A Hybrid GDHS and GBDT Approach for Handling Multi-Class Imbalanced Data Classification Hartono, Hartono; Zuhanda, Muhammad Khahfi; Syah, Rahmad; Rahman, Sayuti; Ongko, Erianto
International Journal of Engineering, Science and Information Technology Vol 5, No 3 (2025)
Publisher : Malikussaleh University, Aceh, Indonesia

Show Abstract | Download Original | Original Source | Check in Google Scholar | DOI: 10.52088/ijesty.v5i3.894

Abstract

Multiclass imbalanced classification remains a significant challenge in machine learning, particularly when datasets exhibit high Imbalance Ratios (IR) and overlapping feature distributions. Traditional classifiers often fail to accurately represent minority classes, leading to biased models and suboptimal performance.
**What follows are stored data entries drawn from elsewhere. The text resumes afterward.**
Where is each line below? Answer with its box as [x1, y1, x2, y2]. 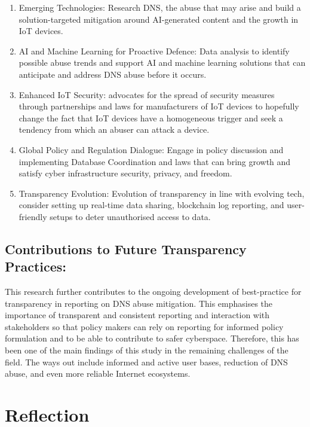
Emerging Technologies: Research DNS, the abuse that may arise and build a [19, 1, 301, 13]
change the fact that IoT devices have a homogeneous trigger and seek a [19, 111, 283, 124]
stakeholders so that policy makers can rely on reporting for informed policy [5, 320, 284, 333]
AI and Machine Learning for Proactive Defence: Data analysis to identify [19, 44, 290, 57]
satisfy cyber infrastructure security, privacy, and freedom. [19, 167, 232, 179]
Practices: [5, 257, 67, 276]
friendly [19, 210, 47, 222]
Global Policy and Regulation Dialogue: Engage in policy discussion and [19, 143, 284, 155]
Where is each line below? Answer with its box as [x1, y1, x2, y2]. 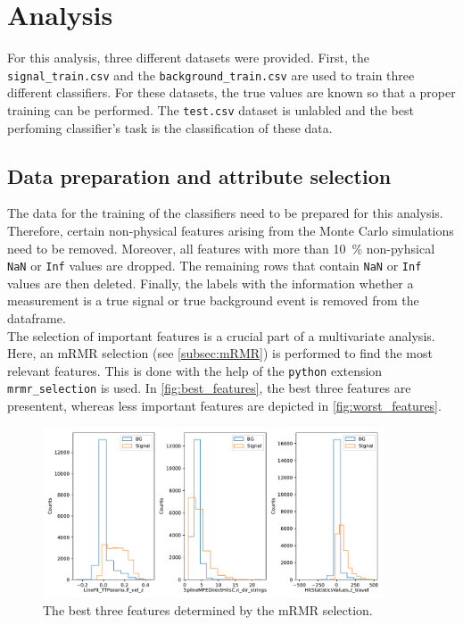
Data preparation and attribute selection [7, 162, 392, 189]
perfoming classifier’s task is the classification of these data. [7, 118, 333, 137]
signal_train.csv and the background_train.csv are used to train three [7, 65, 415, 84]
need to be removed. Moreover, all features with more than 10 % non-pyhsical [7, 238, 435, 257]
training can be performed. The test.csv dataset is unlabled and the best [7, 100, 414, 119]
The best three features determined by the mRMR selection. [43, 601, 373, 620]
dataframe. [7, 309, 66, 328]
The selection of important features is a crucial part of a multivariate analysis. [7, 326, 435, 345]

This study proposes a hybrid approach combining Generalization potential and learning Difficulty-based Hybrid Sampling (GDHS) as a preprocessing technique with Gradient Boosting Decision Tree (GBDT) as the classifier. GDHS enhances minority class representation through intelligent oversampling while cleaning majority classes to reduce noise and class overlap. GBDT is then applied to the resampled dataset, leveraging its adaptive learning capabilities. The performance of the proposed GDHS+GBDT model was evaluated across six benchmark datasets with varying IR levels, using metrics such as Matthews Correlation Coefficient (MCC), Precision, Recall, and F-Value. Results show that GDHS+GBDT consistently outperforms other methods, including SMOTE+XGBoost, CatBoost, and Select-SMOTE+LightGBM, particularly on high-IR datasets like Red Wine Quality (IR = 68.10) and Page-Blocks (IR = 188.72). The method improves classification performance, especially in detecting minority classes, while maintaining high accuracy.